How do you write $10$ to the $1.5^{th}$ power?

Answer 1

Hint: The student should not get confused with wordings. The student should first distribute $1.5$ as $1.0$& $0.5$. Then the student should use the properties of identities to proceed with the numerical. In this sum student should use the property ${a^x} \times {a^y} = {a^{x + y}}$. Another property of indices which would be useful is ${({a^x})^y} = {a^{xy}}$. It is essential that the student is aware of the property of indices before solving such a sum. If the student is well versed with the chapter on logarithms, he/she can go for that method as well.

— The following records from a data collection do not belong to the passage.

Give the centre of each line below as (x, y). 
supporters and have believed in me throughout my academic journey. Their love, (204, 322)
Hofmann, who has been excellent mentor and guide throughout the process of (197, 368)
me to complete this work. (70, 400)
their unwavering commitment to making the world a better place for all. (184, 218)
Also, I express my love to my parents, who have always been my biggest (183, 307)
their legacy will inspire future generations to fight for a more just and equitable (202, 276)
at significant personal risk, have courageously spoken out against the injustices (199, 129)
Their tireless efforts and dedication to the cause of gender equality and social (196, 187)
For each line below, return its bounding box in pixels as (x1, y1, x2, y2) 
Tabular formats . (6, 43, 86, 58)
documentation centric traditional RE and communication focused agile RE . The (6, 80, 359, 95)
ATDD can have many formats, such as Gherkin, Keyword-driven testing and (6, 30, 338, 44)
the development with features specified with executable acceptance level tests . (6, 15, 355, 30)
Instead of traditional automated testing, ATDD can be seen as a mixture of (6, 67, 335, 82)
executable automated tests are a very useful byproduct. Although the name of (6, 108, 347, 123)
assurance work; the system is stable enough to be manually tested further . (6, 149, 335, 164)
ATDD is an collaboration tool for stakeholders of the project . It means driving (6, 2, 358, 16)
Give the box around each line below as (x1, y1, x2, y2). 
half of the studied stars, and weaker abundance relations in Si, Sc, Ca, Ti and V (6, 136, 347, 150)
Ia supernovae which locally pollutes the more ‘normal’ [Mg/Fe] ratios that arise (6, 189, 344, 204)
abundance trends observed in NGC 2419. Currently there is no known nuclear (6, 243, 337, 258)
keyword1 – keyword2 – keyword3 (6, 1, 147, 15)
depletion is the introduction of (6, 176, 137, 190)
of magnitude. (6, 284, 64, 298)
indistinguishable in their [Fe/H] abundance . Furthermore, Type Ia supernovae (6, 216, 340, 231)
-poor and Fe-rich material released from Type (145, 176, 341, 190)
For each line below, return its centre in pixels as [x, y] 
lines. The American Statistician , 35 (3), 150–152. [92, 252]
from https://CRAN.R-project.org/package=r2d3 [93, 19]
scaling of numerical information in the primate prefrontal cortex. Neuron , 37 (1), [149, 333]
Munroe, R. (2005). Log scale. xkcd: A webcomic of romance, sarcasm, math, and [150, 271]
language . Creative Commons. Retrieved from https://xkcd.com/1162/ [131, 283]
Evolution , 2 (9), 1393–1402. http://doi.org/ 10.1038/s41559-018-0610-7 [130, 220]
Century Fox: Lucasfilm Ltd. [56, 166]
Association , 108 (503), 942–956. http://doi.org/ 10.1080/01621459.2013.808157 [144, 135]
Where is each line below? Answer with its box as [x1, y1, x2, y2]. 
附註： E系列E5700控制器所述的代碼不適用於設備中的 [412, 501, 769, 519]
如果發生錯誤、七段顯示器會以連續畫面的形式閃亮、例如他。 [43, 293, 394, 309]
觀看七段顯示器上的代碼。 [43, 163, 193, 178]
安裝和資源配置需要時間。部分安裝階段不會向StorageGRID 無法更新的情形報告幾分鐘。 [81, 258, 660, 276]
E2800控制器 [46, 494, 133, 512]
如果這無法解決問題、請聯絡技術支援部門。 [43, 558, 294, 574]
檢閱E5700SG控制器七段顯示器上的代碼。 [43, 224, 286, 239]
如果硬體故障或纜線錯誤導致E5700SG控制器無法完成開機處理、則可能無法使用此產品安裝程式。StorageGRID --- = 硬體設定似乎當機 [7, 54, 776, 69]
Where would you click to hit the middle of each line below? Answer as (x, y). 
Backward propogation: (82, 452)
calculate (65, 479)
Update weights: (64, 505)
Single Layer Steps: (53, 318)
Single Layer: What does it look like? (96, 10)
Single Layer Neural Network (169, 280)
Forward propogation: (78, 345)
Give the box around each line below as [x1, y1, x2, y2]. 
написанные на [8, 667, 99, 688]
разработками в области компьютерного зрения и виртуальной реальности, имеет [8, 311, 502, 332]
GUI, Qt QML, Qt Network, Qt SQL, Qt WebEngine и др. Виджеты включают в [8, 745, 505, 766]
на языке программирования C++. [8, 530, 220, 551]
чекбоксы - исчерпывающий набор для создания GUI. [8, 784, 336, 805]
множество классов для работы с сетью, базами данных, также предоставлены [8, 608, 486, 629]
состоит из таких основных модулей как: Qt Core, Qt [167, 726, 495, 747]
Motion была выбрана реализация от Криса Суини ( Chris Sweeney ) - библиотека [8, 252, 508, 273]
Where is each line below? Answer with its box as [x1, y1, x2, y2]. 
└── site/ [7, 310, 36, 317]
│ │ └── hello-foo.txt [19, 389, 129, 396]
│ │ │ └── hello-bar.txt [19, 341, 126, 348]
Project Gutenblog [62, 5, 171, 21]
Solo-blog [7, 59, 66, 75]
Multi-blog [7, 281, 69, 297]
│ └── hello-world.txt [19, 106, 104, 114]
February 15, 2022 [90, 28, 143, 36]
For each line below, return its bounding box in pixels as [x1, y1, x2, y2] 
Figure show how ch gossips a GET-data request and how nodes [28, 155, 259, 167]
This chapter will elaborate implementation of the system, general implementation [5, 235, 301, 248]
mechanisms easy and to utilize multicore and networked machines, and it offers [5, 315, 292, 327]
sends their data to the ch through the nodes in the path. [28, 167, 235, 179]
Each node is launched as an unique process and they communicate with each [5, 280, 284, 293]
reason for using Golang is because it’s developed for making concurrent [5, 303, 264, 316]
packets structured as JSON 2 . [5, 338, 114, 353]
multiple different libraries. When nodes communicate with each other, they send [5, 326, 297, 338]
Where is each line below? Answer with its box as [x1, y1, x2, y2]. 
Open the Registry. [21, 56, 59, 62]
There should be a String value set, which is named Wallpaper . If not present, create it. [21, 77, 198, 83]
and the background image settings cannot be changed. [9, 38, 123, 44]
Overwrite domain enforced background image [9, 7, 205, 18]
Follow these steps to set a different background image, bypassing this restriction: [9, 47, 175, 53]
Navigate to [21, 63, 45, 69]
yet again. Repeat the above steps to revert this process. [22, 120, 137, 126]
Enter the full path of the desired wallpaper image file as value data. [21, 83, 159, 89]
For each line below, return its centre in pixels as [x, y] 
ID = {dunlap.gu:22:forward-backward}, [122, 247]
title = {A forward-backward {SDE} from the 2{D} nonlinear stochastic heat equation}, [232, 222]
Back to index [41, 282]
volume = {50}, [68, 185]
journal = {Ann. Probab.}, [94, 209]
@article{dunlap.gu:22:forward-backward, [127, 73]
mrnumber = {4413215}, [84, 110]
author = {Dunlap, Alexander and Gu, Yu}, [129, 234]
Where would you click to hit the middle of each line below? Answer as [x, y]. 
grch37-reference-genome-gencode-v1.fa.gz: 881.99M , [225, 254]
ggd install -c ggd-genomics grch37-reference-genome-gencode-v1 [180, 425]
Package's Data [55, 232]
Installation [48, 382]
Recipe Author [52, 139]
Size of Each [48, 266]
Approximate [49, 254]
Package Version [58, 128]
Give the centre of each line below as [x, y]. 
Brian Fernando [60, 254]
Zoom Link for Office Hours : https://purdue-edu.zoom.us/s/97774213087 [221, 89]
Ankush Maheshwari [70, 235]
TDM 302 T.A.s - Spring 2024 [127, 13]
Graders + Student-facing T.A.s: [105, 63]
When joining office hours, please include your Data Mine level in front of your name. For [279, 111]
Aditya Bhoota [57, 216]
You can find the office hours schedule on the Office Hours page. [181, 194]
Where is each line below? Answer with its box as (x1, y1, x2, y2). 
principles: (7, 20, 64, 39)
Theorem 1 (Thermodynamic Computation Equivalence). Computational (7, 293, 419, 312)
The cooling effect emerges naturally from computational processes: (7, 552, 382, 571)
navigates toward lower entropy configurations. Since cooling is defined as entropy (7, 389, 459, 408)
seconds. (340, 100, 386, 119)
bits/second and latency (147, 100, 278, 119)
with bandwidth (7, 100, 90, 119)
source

Complete Step by Step Solution:
The first step is to convert the given word problem to a simpler form i.e in the form of equation${10^{1.5}}$
Now using the property of indices we can split the given numerical as follows:
${10^{1.5}} = {10^1} \times {10^{0.5}}........(1)$
We can now express the above equation as
${10^{1.5}} = 10 \times \sqrt {10} ........(2)$
Also we need to input the $ \pm $sign as there is a square root.

Thus the answer to the given question is $ \pm 10\sqrt {10} $.

Note: In this particular sum the student should not make the mistake of ignoring the $ \pm $. The answer to a square root should always have this sign as a square of negative numbers can be positive, thus for this reason we will have to include the $ \pm $ sign. Also, any sum which can be solved by indices can be solved by using a logarithm as well. He should assume the base $e$ while solving the sum by the logarithm method. Students should keep in mind that Sums on indices always include the application of multiple properties. Thus they should be thorough with properties while picking up such sums.